• [Task item] Taking the line with "Sandia National Laboratories" as the first and the line with "Department of Energy’s" as the last, set down exactly every line in that range from the entries below, and no more.

(Collected data)
● ● ● ● ●

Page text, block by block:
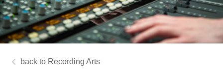
Recording Arts
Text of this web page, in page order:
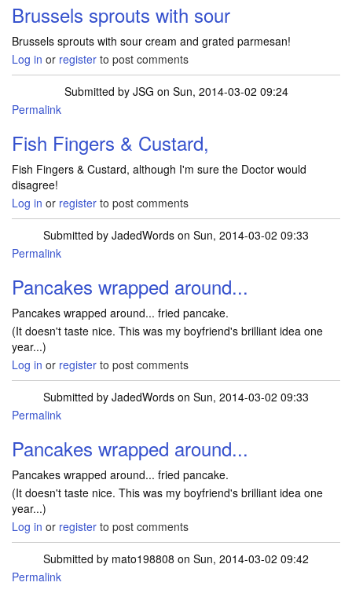
Brussels sprouts with sour
Brussels sprouts with sour cream and grated parmesan!
Log in or register to post comments
Submitted by JSG on Sun, 2014-03-02 09:24
Permalink
Fish Fingers & Custard,
Fish Fingers & Custard, although I'm sure the Doctor would
disagree!
Log in or register to post comments
Submitted by JadedWords on Sun, 2014-03-02 09:33
Permalink
Pancakes wrapped around...
Pancakes wrapped around... fried pancake.
(It doesn't taste nice. This was my boyfriend's brilliant idea one
year...)
Log in or register to post comments
Submitted by JadedWords on Sun, 2014-03-02 09:33
Permalink
Pancakes wrapped around...
Pancakes wrapped around... fried pancake.
(It doesn't taste nice. This was my boyfriend's brilliant idea one
year...)
Log in or register to post comments
Submitted by mato198808 on Sun, 2014-03-02 09:42
Permalink
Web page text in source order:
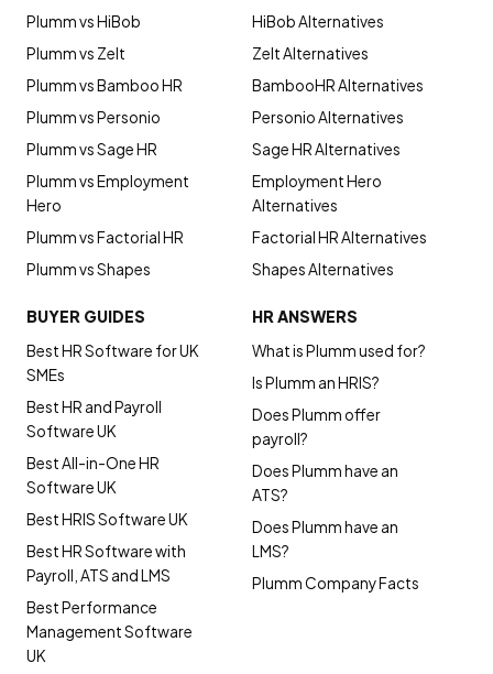
Plumm vs HiBob
Plumm vs Zelt
Plumm vs Bamboo HR
Plumm vs Personio
Plumm vs Sage HR
Plumm vs Employment
Hero
Plumm vs Factorial HR
Plumm vs Shapes
HiBob Alternatives
Zelt Alternatives
BambooHR Alternatives
Personio Alternatives
Sage HR Alternatives
Employment Hero
Alternatives
Factorial HR Alternatives
Shapes Alternatives
BUYER GUIDES
Best HR Software for UK
SMEs
Best HR and Payroll
Software UK
Best All-in-One HR
Software UK
Best HRIS Software UK
Best HR Software with
Payroll, ATS and LMS
Best Performance
Management Software
UK
HR ANSWERS
What is Plumm used for?
Is Plumm an HRIS?
Does Plumm offer
payroll?
Does Plumm have an
ATS?
Does Plumm have an
LMS?
Plumm Company Facts
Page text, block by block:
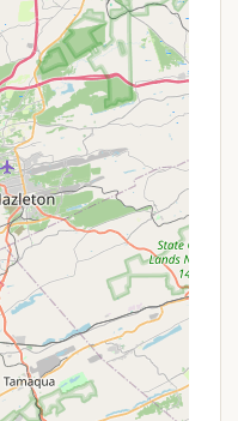
the positive
& Flea Markets:
of antique
with numerous
very short drive,
Dutch
serves as an
the heart of Amish
experience Amish
and local farmer's
Options:"Plenty of
short drive" means
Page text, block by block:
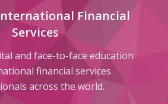
Financial
Services
and face-to-face education
financial services
across the world.
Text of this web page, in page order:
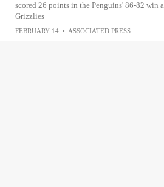
scored 26 points in the Penguins' 86-82 win
Grizzlies
FEBRUARY 14 • ASSOCIATED PRESS
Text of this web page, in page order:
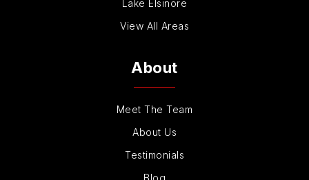
Lake Elsinore
View All Areas
About
Meet The Team
About Us
Testimonials
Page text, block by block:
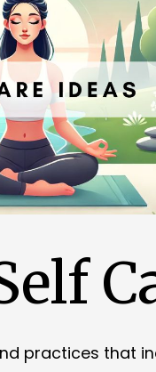
practices that
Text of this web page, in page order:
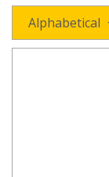
Alphabetical
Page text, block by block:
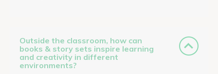
Outside the classroom, how can
books & story sets inspire learning
and creativity in different
environments?
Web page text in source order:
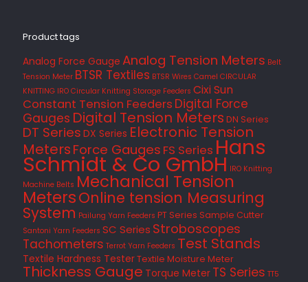
Product tags
Analog Force Gauge Analog Tension Meters Belt
Tension Meter BTSR Textiles BTSR Wires Camel CIRCULAR
KNITTING IRO Circular Knitting Storage Feeders Cixi Sun
Constant Tension Feeders Digital Force
Gauges Digital Tension Meters DN Series
DT Series DX Series Electronic Tension
Meters Force Gauges FS Series Hans
Schmidt & Co GmbH IRO Knitting
Machine Belts Mechanical Tension
MetersOnline tension Measuring
System Pailung Yarn Feeders PT Series Sample Cutter
Santoni Yarn Feeders SC Series Stroboscopes
Tachometers Terrot Yarn Feeders Test Stands
Textile Hardness TesterTextile Moisture Meter
Thickness Gauge Torque Meter TS Series TT5
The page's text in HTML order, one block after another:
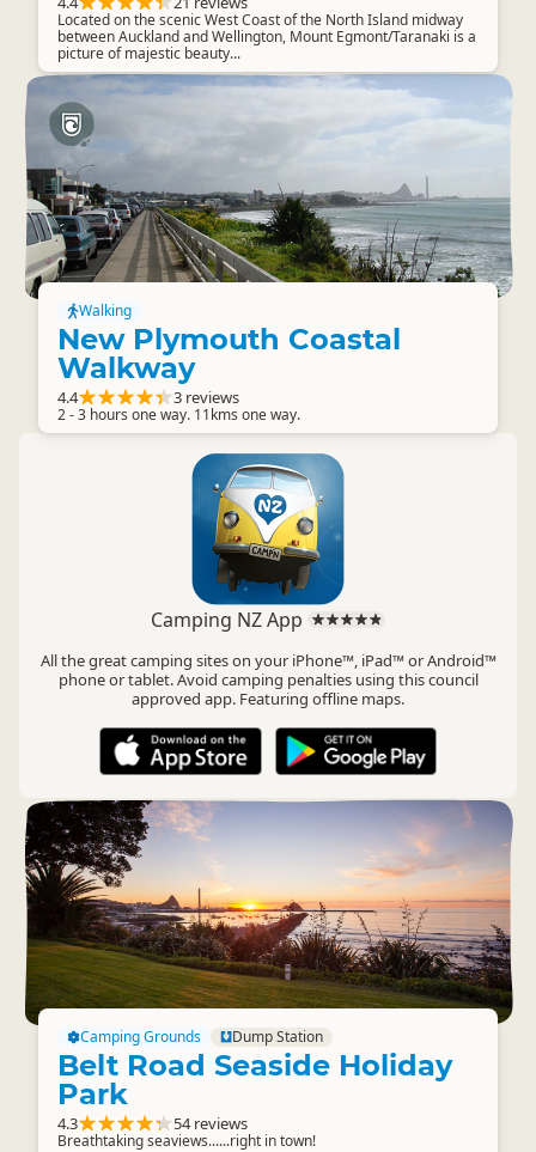
Located on the scenic West Coast of the North Island midway
between Auckland and Wellington, Mount Egmont/Taranaki is a
picture of majestic beauty...
Walking
New Plymouth Coastal
Walkway
4.4 3 reviews
2 - 3 hours one way. 11kms one way.
Camping NZ App
All the great camping sites on your iPhone™, iPad™ or Android™
phone or tablet. Avoid camping penalties using this council
approved app. Featuring offline maps.
Camping Grounds Dump Station
Belt Road Seaside Holiday
Park
4.3 54 reviews
Breathtaking seaviews......right in town!
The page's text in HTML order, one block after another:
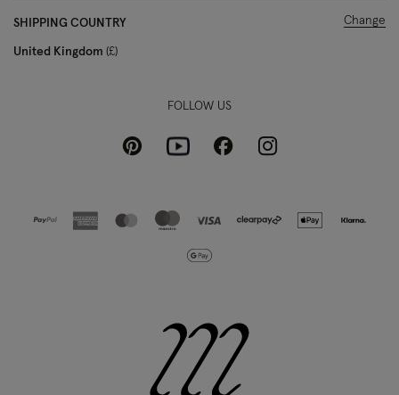
SHIPPING COUNTRY
United Kingdom £
Change
FOLLOW US
PinterestYoutubeFacebookInstagram
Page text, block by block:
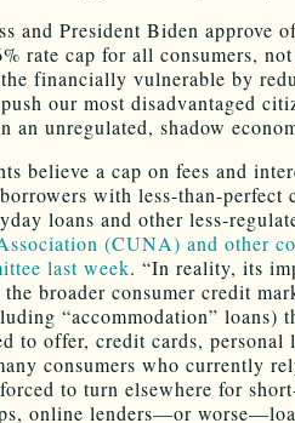
and President Biden approve
rate cap for all consumers,
the financially vulnerable by
our most disadvantaged
an unregulated, shadow
believe a cap on fees and
with less-than-
loans and other less-
(CUNA) and other
last week. “In reality, its
the broader consumer credit
“accommodation” loans)
to offer, credit cards,
consumers who currently
to turn elsewhere for
online lenders—or
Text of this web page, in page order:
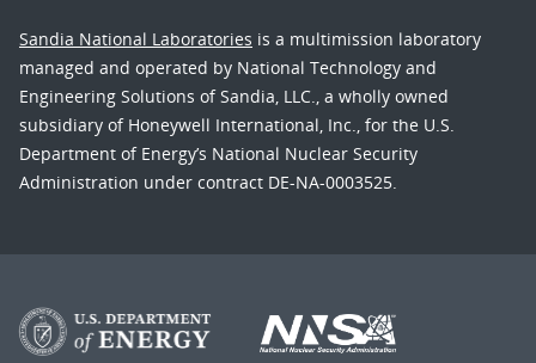
Sandia National Laboratories is a multimission laboratory
managed and operated by National Technology and
Engineering Solutions of Sandia, LLC., a wholly owned
subsidiary of Honeywell International, Inc., for the U.S.
Department of Energy’s National Nuclear Security
Administration under contract DE-NA-0003525.
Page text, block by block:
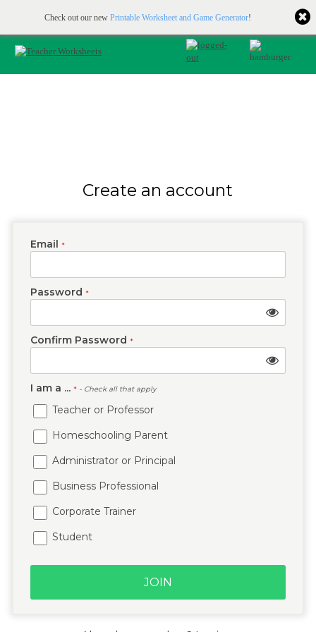
Check out our new Printable Worksheet and Game Generator!
Printable & online resources for educators JOIN FOR FREE
Create an account
Email *
Password *
Confirm Password *
I am a ... * - Check all that apply
Teacher or Professor
Homeschooling Parent
Administrator or Principal
Business Professional
Corporate Trainer
Student
JOIN
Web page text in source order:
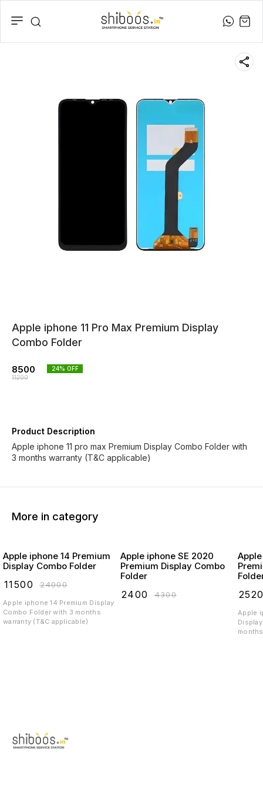
Apple iphone 11 Pro Max Premium Display
Combo Folder
8500
11200
24% OFF
Product Description
Apple iphone 11 pro max Premium Display Combo Folder with
3 months warranty (T&C applicable)
More in category
Apple iphone 14 Premium
Display Combo Folder
11500 ₹24000
Apple iphone 14 Premium Display
Combo Folder with 3 months
warranty (T&C applicable)
Apple iphone SE 2020
Premium Display Combo
Folder
2400 ₹4300
Apple
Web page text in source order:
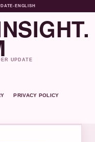
• ENGLISH
UPDATE
PRIVACY POLICY
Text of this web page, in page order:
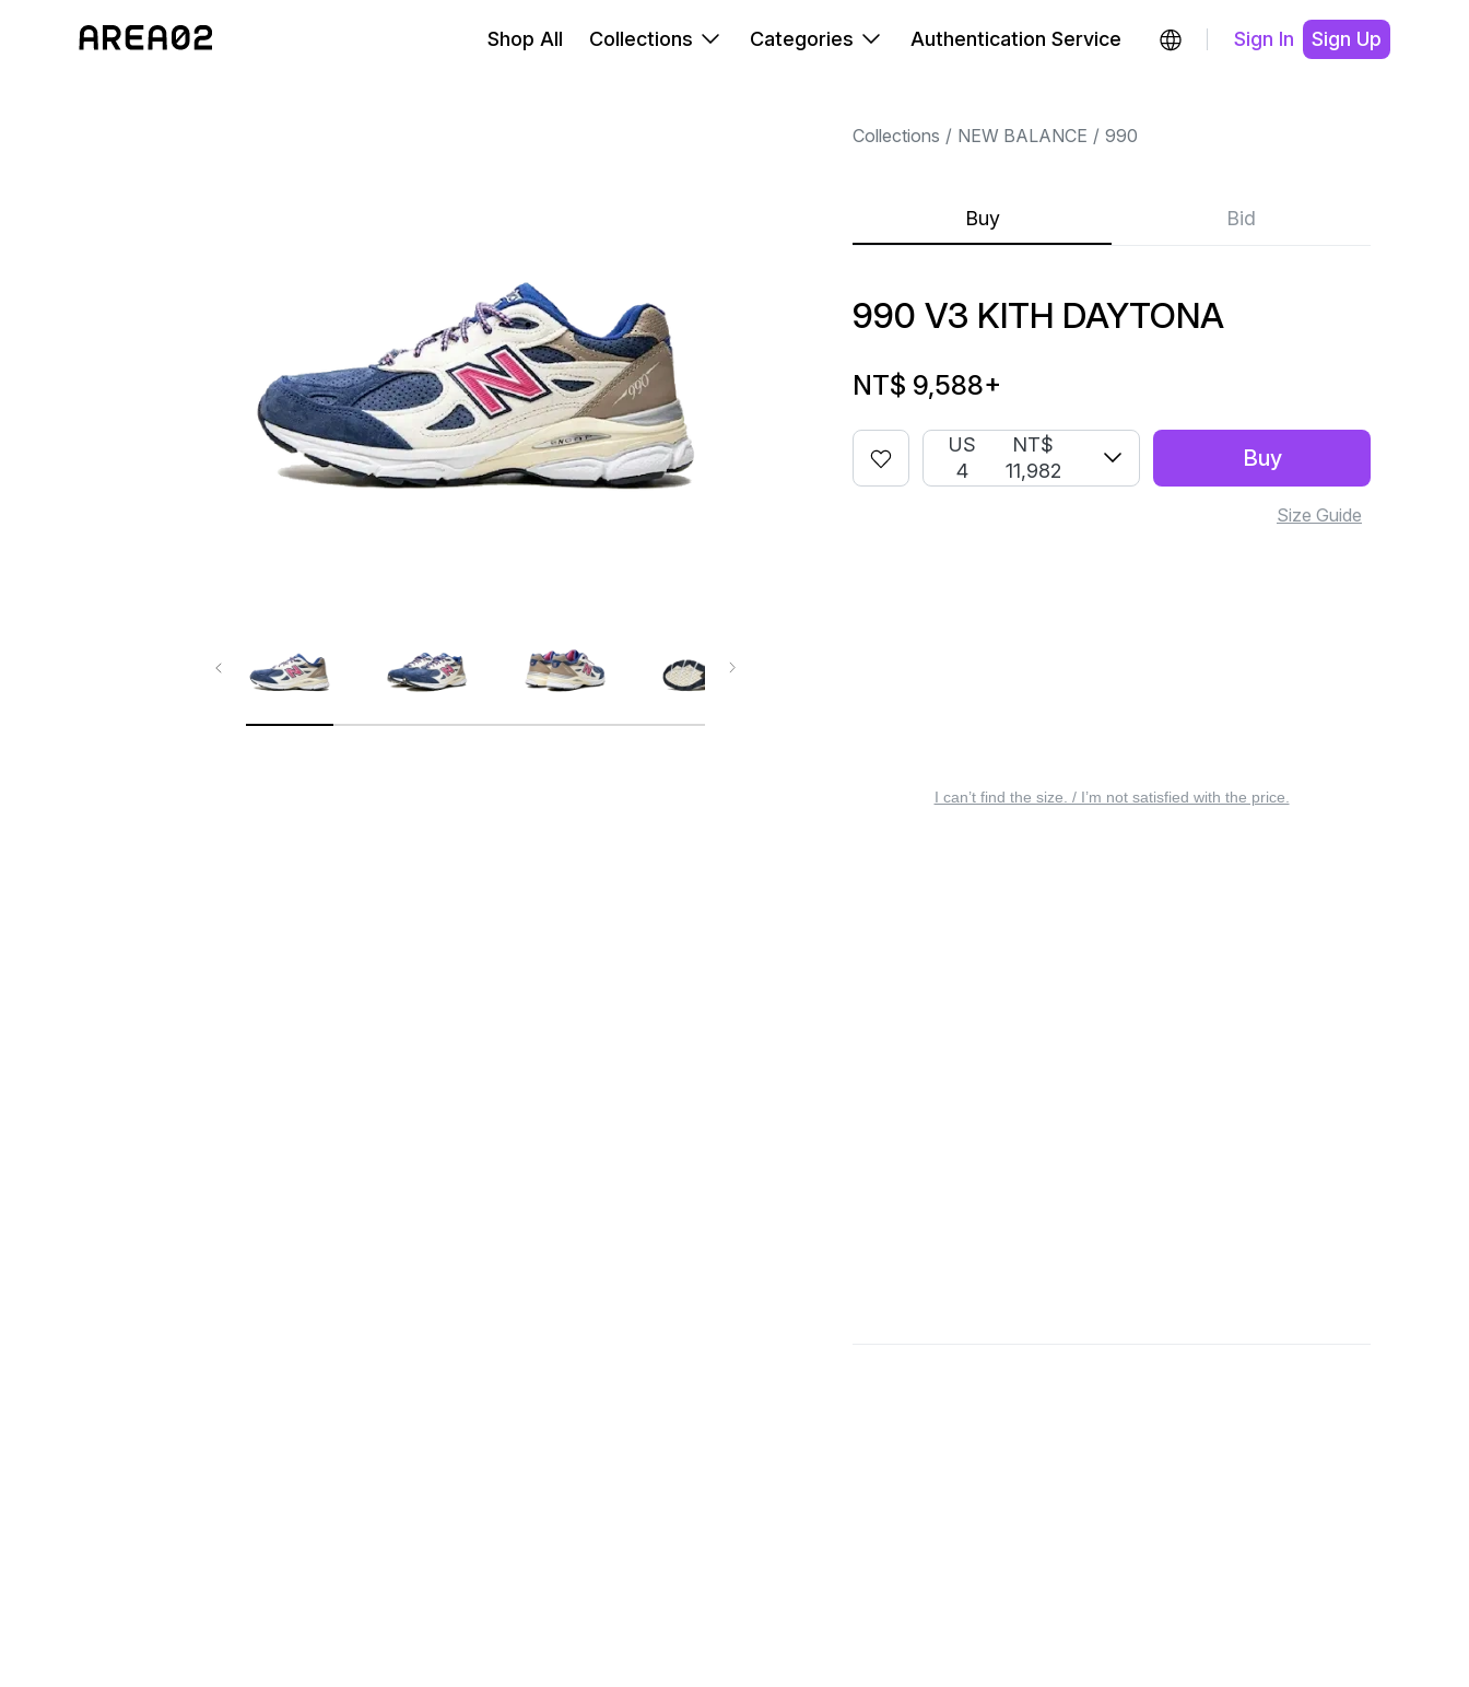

● ● ● ● ●

• [Response to this exercise]
Sandia National Laboratories is a multimission laboratory
managed and operated by National Technology and
Engineering Solutions of Sandia, LLC., a wholly owned
subsidiary of Honeywell International, Inc., for the U.S.
Department of Energy’s National Nuclear Security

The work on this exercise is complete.